WHAT THIS TASK INVOLVES ▸ Your task is to copy each line of the material that holds the word "order".

DATA FOR THIS TASK ▸
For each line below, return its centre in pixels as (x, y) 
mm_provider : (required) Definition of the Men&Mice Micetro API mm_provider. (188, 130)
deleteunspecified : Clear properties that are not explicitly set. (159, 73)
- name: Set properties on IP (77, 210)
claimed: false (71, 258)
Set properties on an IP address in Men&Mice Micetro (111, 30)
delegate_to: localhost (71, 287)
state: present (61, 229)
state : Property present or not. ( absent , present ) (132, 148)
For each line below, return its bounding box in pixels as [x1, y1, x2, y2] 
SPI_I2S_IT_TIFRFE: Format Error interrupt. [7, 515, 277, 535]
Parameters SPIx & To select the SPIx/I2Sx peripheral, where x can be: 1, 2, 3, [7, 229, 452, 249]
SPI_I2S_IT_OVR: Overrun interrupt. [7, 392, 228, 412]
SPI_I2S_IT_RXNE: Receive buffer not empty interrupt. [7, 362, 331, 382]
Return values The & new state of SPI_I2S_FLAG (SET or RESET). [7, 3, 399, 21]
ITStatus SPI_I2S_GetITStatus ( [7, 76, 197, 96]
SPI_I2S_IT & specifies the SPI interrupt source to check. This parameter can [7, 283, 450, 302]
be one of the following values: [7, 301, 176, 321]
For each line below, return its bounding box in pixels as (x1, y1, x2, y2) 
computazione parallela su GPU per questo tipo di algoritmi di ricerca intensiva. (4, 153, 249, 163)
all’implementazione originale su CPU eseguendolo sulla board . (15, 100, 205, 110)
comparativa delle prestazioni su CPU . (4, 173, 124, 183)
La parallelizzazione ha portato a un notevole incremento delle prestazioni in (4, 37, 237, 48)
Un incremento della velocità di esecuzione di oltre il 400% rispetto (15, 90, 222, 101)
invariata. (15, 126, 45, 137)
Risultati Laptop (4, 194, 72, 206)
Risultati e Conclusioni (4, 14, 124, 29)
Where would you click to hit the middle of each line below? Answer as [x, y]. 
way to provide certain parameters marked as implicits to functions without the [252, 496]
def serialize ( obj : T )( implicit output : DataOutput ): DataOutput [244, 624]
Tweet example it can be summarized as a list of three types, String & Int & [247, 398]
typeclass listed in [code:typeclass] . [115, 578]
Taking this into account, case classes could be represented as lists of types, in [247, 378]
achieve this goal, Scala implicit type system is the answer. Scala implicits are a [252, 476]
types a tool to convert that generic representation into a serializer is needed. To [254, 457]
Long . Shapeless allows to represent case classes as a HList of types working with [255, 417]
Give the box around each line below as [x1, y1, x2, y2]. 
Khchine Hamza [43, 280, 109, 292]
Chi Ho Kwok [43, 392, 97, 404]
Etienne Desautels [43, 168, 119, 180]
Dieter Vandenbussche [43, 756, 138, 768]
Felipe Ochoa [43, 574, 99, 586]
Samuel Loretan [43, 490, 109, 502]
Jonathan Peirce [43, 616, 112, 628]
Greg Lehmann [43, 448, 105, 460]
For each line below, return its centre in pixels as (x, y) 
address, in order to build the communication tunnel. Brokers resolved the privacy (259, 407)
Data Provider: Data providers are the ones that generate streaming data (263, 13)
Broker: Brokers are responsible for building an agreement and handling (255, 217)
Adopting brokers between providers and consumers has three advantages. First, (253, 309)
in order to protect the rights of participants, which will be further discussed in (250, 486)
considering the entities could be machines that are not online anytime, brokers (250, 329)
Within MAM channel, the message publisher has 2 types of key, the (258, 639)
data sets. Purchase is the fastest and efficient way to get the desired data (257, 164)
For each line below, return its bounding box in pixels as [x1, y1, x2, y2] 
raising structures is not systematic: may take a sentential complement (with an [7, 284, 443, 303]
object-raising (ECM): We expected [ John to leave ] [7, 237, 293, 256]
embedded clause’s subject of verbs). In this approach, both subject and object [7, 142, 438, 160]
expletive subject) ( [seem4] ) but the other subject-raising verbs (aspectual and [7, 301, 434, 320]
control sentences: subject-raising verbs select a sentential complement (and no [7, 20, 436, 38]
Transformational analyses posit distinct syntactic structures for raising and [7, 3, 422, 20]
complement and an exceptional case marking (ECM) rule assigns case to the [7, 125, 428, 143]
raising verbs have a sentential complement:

RESULT FOR THIS TASK ▸
address, in order to build the communication tunnel. Brokers resolved the privacy (259, 407)
in order to protect the rights of participants, which will be further discussed in (250, 486)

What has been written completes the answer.